One of the many joys of being a national park ranger is that you get to referee America’s culture wars.

You see, American history is perhaps not the best-taught subject in American high schools. This is not entirely the fault of the school system. Adolescence is a difficult time for learning history, as it happens to be the same time that nature pours great gushing gallons of seething hormones into the teenage body, causing wild spurts of growth and desires and affecting sight and hearing, making all adults appear and sound stupid.

For an example, let us attend an American History class at J. Edgar Hoover High School (Home of the G-Men) in Toad Stabber, Texas.

Mr. Bryant, the history teacher and football coach, is trying to interest the class in the American Revolutionary War.

Joe Don Buckmeister, star running back for the G-Men, is not at all interested in the American Revolution. He is interested in the legs of Becky Sue Bradshaw, cheerleader and aspirant to the crown of homecoming queen.

For her part, Becky Sue is also not interested in the American Revolution; rather, she is interested in attracting the attention of the captain of the football team, with sidelong glances and a toss of her blond ponytail.

Now let us fast-forward a decade. Joe Don has married Becky Sue and is quite familiar with her legs and the rest of her geography (they have four kids) and the hormones are less thunderous.

Joe Don and Becky Sue Buckmeister are now ready for their Historical Second Chance.

They are ready to study the American Revolution, and the National Park Service is ready and waiting for them with more than a score of colonial and revolutionary war sites. Joe Don and Becky Sue will be well-served.

American Misstatements

Indeed, the Buckmeisters were probably wise (or lucky) to wait for the NPS version of American history, as it is generally a far more accurate take on the truth than is found in most school districts, Texan or otherwise.

Consider the sad and lugubrious story of Sarah Palin and Paul Revere.

Ms. Palin, a continually contentious lady, bounced back from her 2008 Vice Presidential run with a 2011 visit to Boston, site of the famous Tea Party and Paul Revere’s Ride.

Although she visited Paul Revere’s house (which is NOT an NPS site), she apparently failed to avail herself of instruction on the Boston phase of the American Revolution offered free of charge by the Boston unit of the National Park Service and which would have cleared up many of the legends and misconceptions with a factual, non-partisan interpretation of what really happened.

This omission turned out to be a tactical error on the part of Sarah, due to the possibility that as a high school history student, she was a great basketball player. Reporters asked what she thought of Paul Revere. Sarah was off and running with a gob-smacking interpretation of the famous ride that was even more off the wall than Longfellow’s poem.

According to Sarah, Paul was riding to warn the BRITISH that we weren’t going to let them take our guns away from us!

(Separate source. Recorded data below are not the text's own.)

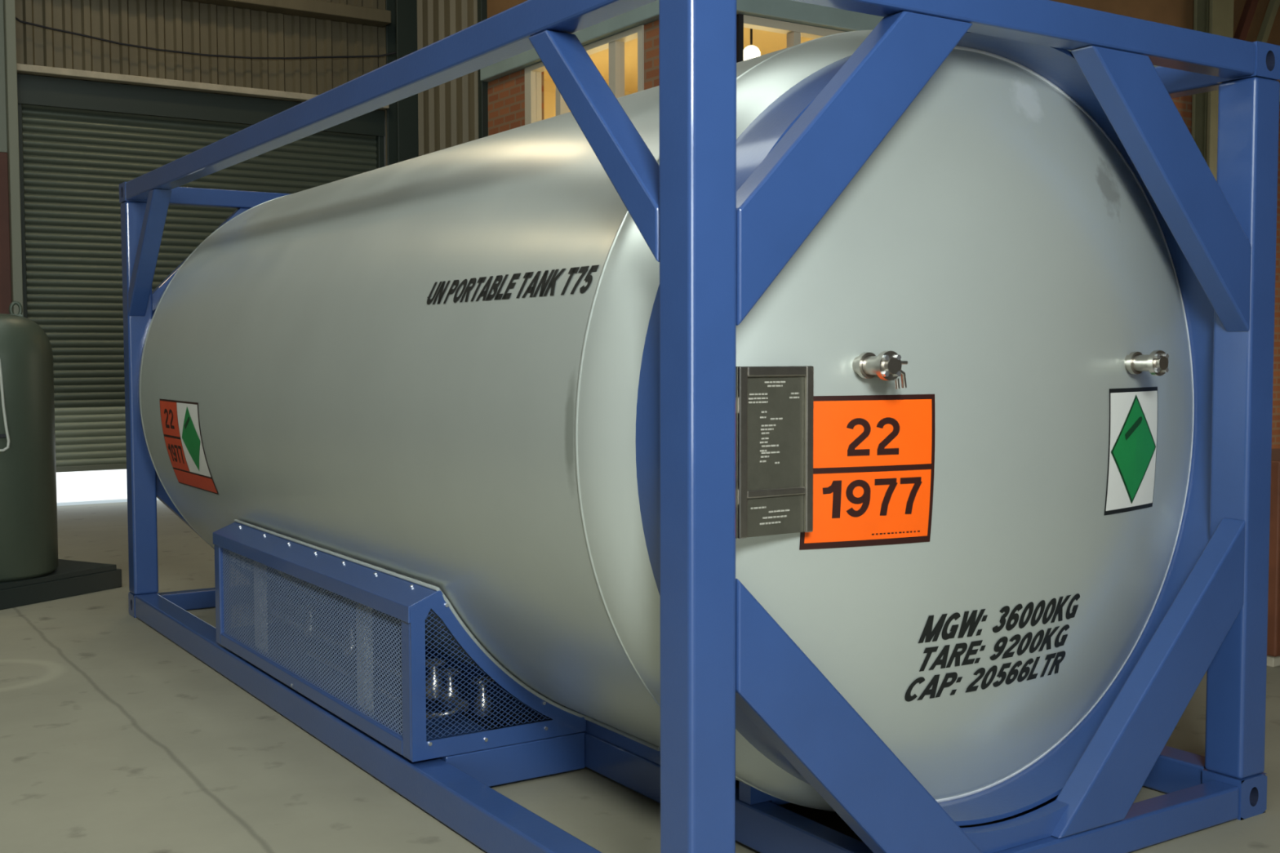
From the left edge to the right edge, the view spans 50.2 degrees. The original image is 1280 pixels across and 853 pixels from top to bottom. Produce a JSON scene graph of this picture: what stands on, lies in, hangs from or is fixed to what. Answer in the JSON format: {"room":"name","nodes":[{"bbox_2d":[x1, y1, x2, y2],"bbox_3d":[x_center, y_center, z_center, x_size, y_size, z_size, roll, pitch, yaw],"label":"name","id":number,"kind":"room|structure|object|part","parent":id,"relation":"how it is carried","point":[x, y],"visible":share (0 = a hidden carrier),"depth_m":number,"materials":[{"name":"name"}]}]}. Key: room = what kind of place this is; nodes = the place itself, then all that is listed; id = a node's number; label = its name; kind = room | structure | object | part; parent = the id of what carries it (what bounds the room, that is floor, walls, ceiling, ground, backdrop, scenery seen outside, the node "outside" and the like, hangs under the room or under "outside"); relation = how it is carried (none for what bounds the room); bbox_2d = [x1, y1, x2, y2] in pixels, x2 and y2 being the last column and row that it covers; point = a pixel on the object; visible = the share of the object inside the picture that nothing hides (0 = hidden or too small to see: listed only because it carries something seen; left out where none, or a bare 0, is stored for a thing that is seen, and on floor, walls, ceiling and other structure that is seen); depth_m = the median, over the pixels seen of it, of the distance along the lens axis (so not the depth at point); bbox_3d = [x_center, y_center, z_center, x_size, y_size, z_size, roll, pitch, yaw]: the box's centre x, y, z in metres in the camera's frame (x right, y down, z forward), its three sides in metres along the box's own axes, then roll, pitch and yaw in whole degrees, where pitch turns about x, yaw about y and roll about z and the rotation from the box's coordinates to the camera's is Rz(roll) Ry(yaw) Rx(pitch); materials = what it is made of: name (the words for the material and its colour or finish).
{"room":"industrial warehouse","nodes":[
{"label":"industrial warehouse","id":0,"kind":"room"},
{"bbox_2d":[14,0,386,166],"bbox_3d":[-4.612,-3.006,14.985,23.000,7.600,0.285,-2,4,-33],"label":"wall","id":1,"kind":"structure","parent":0,"point":[181,25],"depth_m":14.71,"materials":[{"name":"beige metal"}]},
{"bbox_2d":[17,74,384,472],"bbox_3d":[-4.660,-1.408,14.968,3.960,4.410,0.140,-2,4,-33],"label":"door","id":2,"kind":"structure","parent":1,"relation":"in","point":[79,140],"depth_m":14.34,"materials":[{"name":"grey metal"}]},
{"bbox_3d":[-6.293,-1.322,13.915,0.070,4.360,0.120,-2,4,-33],"label":"guide rail","id":3,"kind":"part","parent":2,"relation":"part of","materials":[{"name":"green metal"}]},
{"bbox_3d":[-3.038,-1.444,16.040,0.070,4.360,0.120,-2,4,-33],"label":"guide rail","id":4,"kind":"part","parent":2,"relation":"part of","materials":[{"name":"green metal"}]},
{"bbox_2d":[16,62,388,110],"bbox_3d":[-4.610,-3.647,14.716,4.010,0.070,0.140,-2,4,-33],"label":"trim","id":5,"kind":"structure","parent":1,"relation":"attached to","point":[21,68],"depth_m":14.38,"materials":[{"name":"beige metal"}]},
{"bbox_2d":[186,0,391,26],"bbox_3d":[-5.150,-4.596,14.217,5.360,0.140,0.260,-2,4,-33],"label":"trim","id":6,"kind":"structure","parent":1,"relation":"attached to","point":[318,9],"depth_m":15.15,"materials":[{"name":"beige metal"}]},
{"bbox_2d":[417,0,478,155],"bbox_3d":[-2.170,-2.975,15.227,0.050,7.500,1.905,-2,4,-33],"label":"wall","id":7,"kind":"structure","parent":0,"point":[448,112],"depth_m":15.19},
{"bbox_2d":[477,0,488,138],"bbox_3d":[-1.633,-2.933,14.435,0.120,7.500,0.090,-2,4,-33],"label":"trim","id":8,"kind":"structure","parent":7,"relation":"attached to","point":[482,4],"depth_m":14.36,"materials":[{"name":"green metal"}]},
{"bbox_2d":[487,19,659,135],"bbox_3d":[-0.501,-1.326,12.993,0.200,4.440,3.760,-2,4,-33],"label":"brick wall","id":9,"kind":"structure","parent":0,"point":[506,94],"depth_m":13.83,"materials":[{"name":"brown brick"}]},
{"bbox_2d":[524,24,644,124],"bbox_3d":[-0.516,-2.818,12.821,0.120,1.440,2.140,-2,4,-33],"label":"window","id":10,"kind":"structure","parent":9,"relation":"in","point":[615,43],"depth_m":12.34,"materials":[{"name":"beige"}]},
{"bbox_2d":[0,500,1279,852],"bbox_3d":[2.874,1.488,3.775,23.000,0.200,27.610,-2,4,-33],"label":"floor","id":11,"kind":"structure","parent":0,"point":[115,737],"depth_m":5.32,"materials":[{"name":"concrete"}]},
{"bbox_2d":[0,0,23,316],"bbox_3d":[-6.424,-2.872,13.504,0.480,7.500,0.230,-2,4,-33],"label":"column","id":12,"kind":"structure","parent":11,"relation":"on","point":[11,251],"depth_m":13.55,"materials":[{"name":"grey metal"}]},
{"bbox_2d":[0,559,121,609],"bbox_3d":[-4.195,1.044,8.953,0.765,0.160,1.320,1,3,28],"label":"steel skid","id":13,"kind":"object","parent":11,"relation":"on","point":[71,578],"visible":0.7,"depth_m":8.96,"materials":[{"name":"black"}]},
{"bbox_2d":[0,301,58,582],"bbox_3d":[-4.222,0.077,8.855,0.800,1.782,0.849,-2,4,-33],"label":"vessel","id":14,"kind":"object","parent":13,"relation":"on","point":[28,531],"visible":1,"depth_m":8.68,"materials":[{"name":"green paint"}]},
{"bbox_3d":[-4.202,0.983,8.941,0.760,0.035,1.260,1,3,28],"label":"deck plate","id":15,"kind":"part","parent":13,"relation":"part of","materials":[{"name":"black metal"}]},
{"bbox_2d":[385,0,418,165],"bbox_3d":[-2.747,-3.007,15.844,0.260,7.500,0.330,-2,4,-33],"label":"column corner","id":16,"kind":"structure","parent":11,"relation":"on","point":[402,139],"depth_m":15.68,"materials":[{"name":"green metal"}]},
{"bbox_2d":[15,17,395,59],"bbox_3d":[-4.486,-4.093,14.585,4.014,0.269,0.198,-2,4,-33],"label":"cable","id":17,"kind":"object","parent":16,"relation":"hanging from","point":[16,18],"visible":1,"depth_m":14.52,"materials":[{"name":"black plastic"}]},
{"bbox_2d":[119,0,1279,852],"bbox_3d":[-0.474,-0.062,6.479,2.506,2.620,6.008,-2,4,-33],"label":"container","id":18,"kind":"object","parent":11,"relation":"on","point":[873,428],"visible":1,"depth_m":4.20,"materials":[{"name":"metal"}]},
{"bbox_3d":[-3.040,-0.167,8.297,0.145,2.372,0.145,-2,4,-33],"label":"corner post","id":19,"kind":"part","parent":18,"relation":"part of","materials":[{"name":"blue metal"}]},
{"bbox_3d":[-1.793,0.823,6.458,0.040,0.540,0.070,-2,4,-33],"label":"post","id":20,"kind":"part","parent":18,"relation":"part of","materials":[{"name":"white metal"}]},
{"bbox_3d":[-1.820,0.769,7.005,0.713,0.599,0.008,-2,4,-33],"label":"frame","id":21,"kind":"part","parent":18,"relation":"part of","materials":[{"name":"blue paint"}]},
{"bbox_3d":[-1.417,0.583,5.824,0.124,0.107,2.402,-2,4,-33],"label":"plate","id":22,"kind":"part","parent":18,"relation":"part of","materials":[{"name":"blue paint"}]},
{"bbox_3d":[-1.082,0.880,5.371,0.040,0.540,0.070,-2,4,-33],"label":"post","id":23,"kind":"part","parent":18,"relation":"part of","materials":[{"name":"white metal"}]},
{"bbox_3d":[-1.451,1.209,5.928,0.130,0.135,5.666,-2,4,-33],"label":"rail","id":24,"kind":"part","parent":18,"relation":"part of","materials":[{"name":"blue metal"}]},
{"bbox_3d":[-1.470,-1.279,5.785,0.100,0.105,5.666,-2,4,-33],"label":"rail","id":25,"kind":"part","parent":18,"relation":"part of","materials":[{"name":"blue metal"}]},
{"bbox_3d":[-0.878,1.079,6.296,0.060,0.063,3.566,-2,4,-33],"label":"saddle plate","id":26,"kind":"part","parent":18,"relation":"part of","materials":[{"name":"blue paint"}]},
{"bbox_3d":[-0.507,0.874,5.000,0.713,0.599,0.008,-2,4,-33],"label":"frame","id":27,"kind":"part","parent":18,"relation":"part of","materials":[{"name":"blue paint"}]},
{"bbox_3d":[0.145,0.089,3.432,0.145,2.372,0.145,-2,4,-33],"label":"corner post","id":28,"kind":"part","parent":18,"relation":"part of","materials":[{"name":"blue metal"}]},
{"bbox_3d":[0.354,0.064,3.618,0.250,0.448,0.008,-2,4,-33],"label":"data plate","id":29,"kind":"part","parent":18,"relation":"part of","materials":[{"name":"grey metal"}]},
{"bbox_2d":[871,530,919,534],"bbox_3d":[0.718,0.298,3.823,0.160,0.004,0.002,-1,3,-24],"label":"print","id":30,"kind":"object","parent":18,"relation":"attached to","point":[873,532],"depth_m":3.82,"materials":[{"name":"black paint"}]},
{"bbox_2d":[894,360,907,389],"bbox_3d":[0.704,-0.140,3.684,0.046,0.076,0.017,-2,4,-33],"label":"handle","id":31,"kind":"object","parent":18,"relation":"on","point":[898,371],"depth_m":3.67,"materials":[{"name":"silver metal"}]},
{"bbox_3d":[0.481,1.136,7.189,0.130,0.135,5.666,-2,4,-33],"label":"rail","id":32,"kind":"part","parent":18,"relation":"part of","materials":[{"name":"blue metal"}]},
{"bbox_3d":[0.487,-1.353,7.063,0.100,0.105,5.666,-2,4,-33],"label":"rail","id":33,"kind":"part","parent":18,"relation":"part of","materials":[{"name":"blue metal"}]},
{"bbox_3d":[2.064,0.017,4.685,0.145,2.372,0.145,-2,4,-33],"label":"corner post","id":34,"kind":"part","parent":18,"relation":"part of","materials":[{"name":"blue metal"}]},
{"bbox_2d":[1191,0,1234,180],"bbox_3d":[6.231,-2.977,14.903,0.380,7.500,0.230,-2,4,-33],"label":"column","id":35,"kind":"structure","parent":11,"relation":"on","point":[1211,16],"depth_m":14.78,"materials":[{"name":"green paint"}]},
{"bbox_2d":[1266,448,1279,666],"bbox_3d":[3.445,0.670,7.301,0.940,1.050,0.550,-2,4,-33],"label":"base cabinet","id":36,"kind":"object","parent":11,"relation":"on","point":[1273,602],"visible":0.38,"depth_m":6.85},
{"bbox_2d":[543,26,815,119],"bbox_3d":[2.000,-3.090,15.788,7.050,2.250,5.350,-2,4,-33],"label":"wall","id":37,"kind":"structure","parent":0,"point":[767,42],"depth_m":15.62,"materials":[{"name":"beige"}]},
{"bbox_2d":[743,28,760,60],"bbox_3d":[1.087,-3.801,13.329,0.180,0.520,0.180,-2,4,-33],"label":"lamp","id":38,"kind":"object","parent":37,"relation":"hanging from","point":[750,51],"visible":0.52,"depth_m":13.27,"materials":[{"name":"beige glass"}]},
{"bbox_3d":[1.087,-3.891,13.324,0.022,0.340,0.022,2,4,34],"label":"stem","id":39,"kind":"part","parent":38,"relation":"part of","materials":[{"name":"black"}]},
{"bbox_3d":[1.087,-3.631,13.338,0.180,0.180,0.180,-2,4,-33],"label":"globe","id":40,"kind":"part","parent":38,"relation":"part of","materials":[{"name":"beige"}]},
{"bbox_2d":[487,0,1279,82],"bbox_3d":[3.299,-5.303,15.272,9.300,2.880,3.760,-2,4,-33],"label":"wall","id":41,"kind":"structure","parent":0,"point":[1179,13],"depth_m":14.57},
{"bbox_2d":[480,0,658,81],"bbox_3d":[-0.536,-3.630,12.778,0.230,0.175,3.820,-2,4,-33],"label":"trim","id":42,"kind":"structure","parent":41,"relation":"attached to","point":[648,13],"depth_m":12.40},
{"bbox_2d":[736,13,844,62],"bbox_3d":[2.074,-2.802,12.400,3.045,1.440,0.120,-2,4,-33],"label":"window","id":43,"kind":"structure","parent":41,"relation":"in","point":[794,31],"depth_m":11.74,"materials":[{"name":"beige"}]},
{"bbox_2d":[736,0,1279,105],"bbox_3d":[4.378,-3.699,13.844,9.155,0.175,0.230,-2,4,-33],"label":"trim","id":44,"kind":"structure","parent":41,"relation":"attached to","point":[788,11],"depth_m":11.81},
{"bbox_2d":[1233,0,1258,40],"bbox_3d":[6.869,-4.826,15.266,1.156,2.050,0.080,-2,4,-33],"label":"trim","id":45,"kind":"structure","parent":41,"relation":"attached to","point":[1246,19],"depth_m":15.16,"materials":[{"name":"red metal"}]},
{"bbox_2d":[1255,0,1279,42],"bbox_3d":[7.208,-4.838,15.487,1.146,2.050,0.080,-2,4,-33],"label":"trim","id":46,"kind":"structure","parent":41,"relation":"attached to","point":[1273,6],"depth_m":15.40,"materials":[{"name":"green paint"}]},
{"bbox_2d":[1171,94,1279,448],"bbox_3d":[4.365,-1.394,14.046,9.100,4.440,0.200,-2,4,-33],"label":"wall","id":47,"kind":"structure","parent":0,"point":[1183,104],"depth_m":15.94,"materials":[{"name":"red brick"}]},
{"label":"outside","id":48,"kind":"structure","parent":0,"visible":0},
{"bbox_2d":[56,469,159,506],"bbox_3d":[-13.542,0.211,28.853,45.000,0.220,32.390,-2,4,-33],"label":"ground","id":49,"kind":"structure","parent":48,"point":[97,486],"depth_m":16.64,"materials":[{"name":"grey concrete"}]}
]}

No sir!

These statements and others allowed snarky liberal reporters from left-leaning journals to wonder if she had jumped from being merely misinformed to having lost her marbles.

All of this could have been avoided if Sarah had availed herself of the historians of the Boston National Historical Park to get her facts in reasonable order.

President Obama has a different problem in having a tin ear for popular rural and small town American culture and history. He famously faux-pased with a comment on how certain Americans “Bitterly cling to their religion and their guns.”

So do Liberals have any trouble with Truth and Reality?

You bet!

The Second Amendment

Liberals have a tendency to pooh-pooh the Second Amendment’s insistence that the “The right to keep and bear arms shall not be infringed,” the modern liberal position being that it referred to “A well-regulated militia being necessary to the security of a free state” and that the Founding Fathers, being refined, well-educated, non-deistic gentlemen (very much like a modern liberal) SURELY would not have wanted a bunch of illiterate overweight Rednecks who probably belong to some snake handling church, to actually OWN firearms!"

No, the Founding Fathers must have meant that the firearms were to be stored in some sort of fort or armory and then issued to the citizenry by their “betters” in an emergency.

This does not seem to be the case. Your correspondent inquired of Minute Man National Historical Park over at Concord, Massachusetts, just outside of Boston.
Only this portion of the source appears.